** Opening RECORDED DATA block **

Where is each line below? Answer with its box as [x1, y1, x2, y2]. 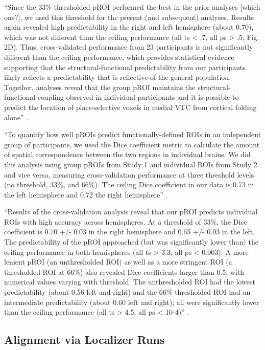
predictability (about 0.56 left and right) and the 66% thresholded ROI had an [4, 287, 251, 297]
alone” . [4, 112, 29, 122]
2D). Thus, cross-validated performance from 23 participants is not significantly [4, 41, 253, 52]
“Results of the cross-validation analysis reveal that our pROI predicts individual [4, 206, 258, 217]
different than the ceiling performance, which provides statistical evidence [4, 51, 234, 62]
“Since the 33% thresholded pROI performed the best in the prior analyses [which [4, 2, 260, 12]
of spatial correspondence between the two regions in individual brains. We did [4, 149, 251, 160]
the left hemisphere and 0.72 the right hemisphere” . [4, 189, 168, 200]
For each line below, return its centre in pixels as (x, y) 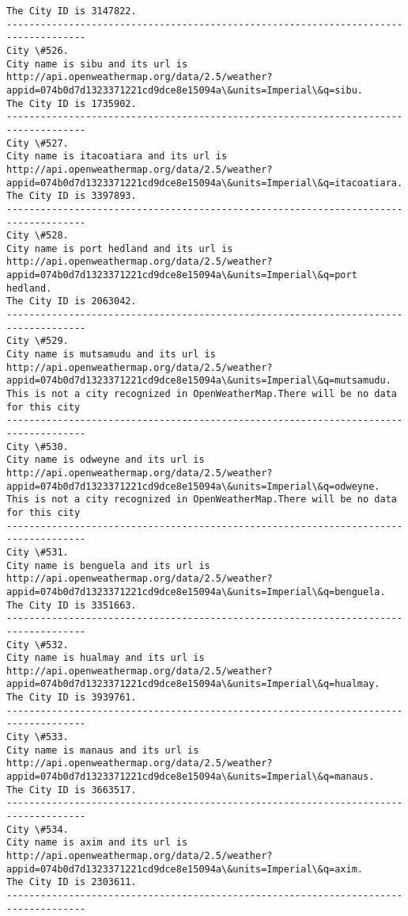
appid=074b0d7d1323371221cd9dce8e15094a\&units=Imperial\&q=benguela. (196, 592)
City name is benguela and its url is (108, 565)
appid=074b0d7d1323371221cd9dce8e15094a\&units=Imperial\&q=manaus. (191, 777)
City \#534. (38, 829)
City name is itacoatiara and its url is (117, 156)
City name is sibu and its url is (97, 64)
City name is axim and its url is (97, 843)
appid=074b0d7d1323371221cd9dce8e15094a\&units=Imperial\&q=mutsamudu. (199, 381)
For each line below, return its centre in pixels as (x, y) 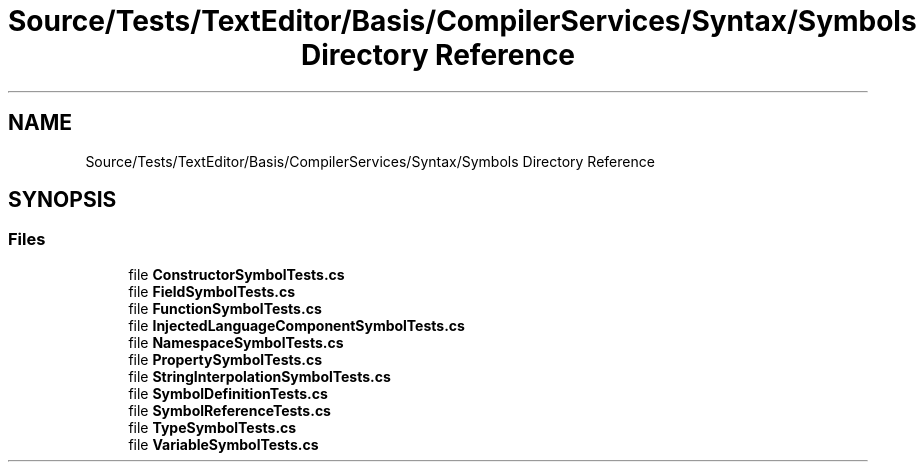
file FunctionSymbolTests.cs (225, 308)
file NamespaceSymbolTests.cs (236, 342)
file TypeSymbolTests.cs (212, 427)
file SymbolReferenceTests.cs (229, 410)
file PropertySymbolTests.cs (225, 359)
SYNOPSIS (62, 200)
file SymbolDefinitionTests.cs (228, 393)
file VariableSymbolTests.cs (223, 444)

** Closing RECORDED DATA block **

Give back the whole of the material exactly, with the pictures removed.

▸ ANSWER FOR THIS EXERCISE:
Where is each line below? Answer with its box as [x1, y1, x2, y2]. 
predictability (about 0.56 left and right) and the 66% thresholded ROI had an [4, 287, 251, 297]
alone” . [4, 112, 29, 122]
2D). Thus, cross-validated performance from 23 participants is not significantly [4, 41, 253, 52]
“Results of the cross-validation analysis reveal that our pROI predicts individual [4, 206, 258, 217]
different than the ceiling performance, which provides statistical evidence [4, 51, 234, 62]
“Since the 33% thresholded pROI performed the best in the prior analyses [which [4, 2, 260, 12]
of spatial correspondence between the two regions in individual brains. We did [4, 149, 251, 160]
the left hemisphere and 0.72 the right hemisphere” . [4, 189, 168, 200]
For each line below, return its centre in pixels as (x, y) 
appid=074b0d7d1323371221cd9dce8e15094a\&units=Imperial\&q=benguela. (196, 592)
City name is benguela and its url is (108, 565)
appid=074b0d7d1323371221cd9dce8e15094a\&units=Imperial\&q=manaus. (191, 777)
City \#534. (38, 829)
City name is itacoatiara and its url is (117, 156)
City name is sibu and its url is (97, 64)
City name is axim and its url is (97, 843)
appid=074b0d7d1323371221cd9dce8e15094a\&units=Imperial\&q=mutsamudu. (199, 381)
For each line below, return its centre in pixels as (x, y) 
file FunctionSymbolTests.cs (225, 308)
file NamespaceSymbolTests.cs (236, 342)
file TypeSymbolTests.cs (212, 427)
file SymbolReferenceTests.cs (229, 410)
file PropertySymbolTests.cs (225, 359)
SYNOPSIS (62, 200)
file SymbolDefinitionTests.cs (228, 393)
file VariableSymbolTests.cs (223, 444)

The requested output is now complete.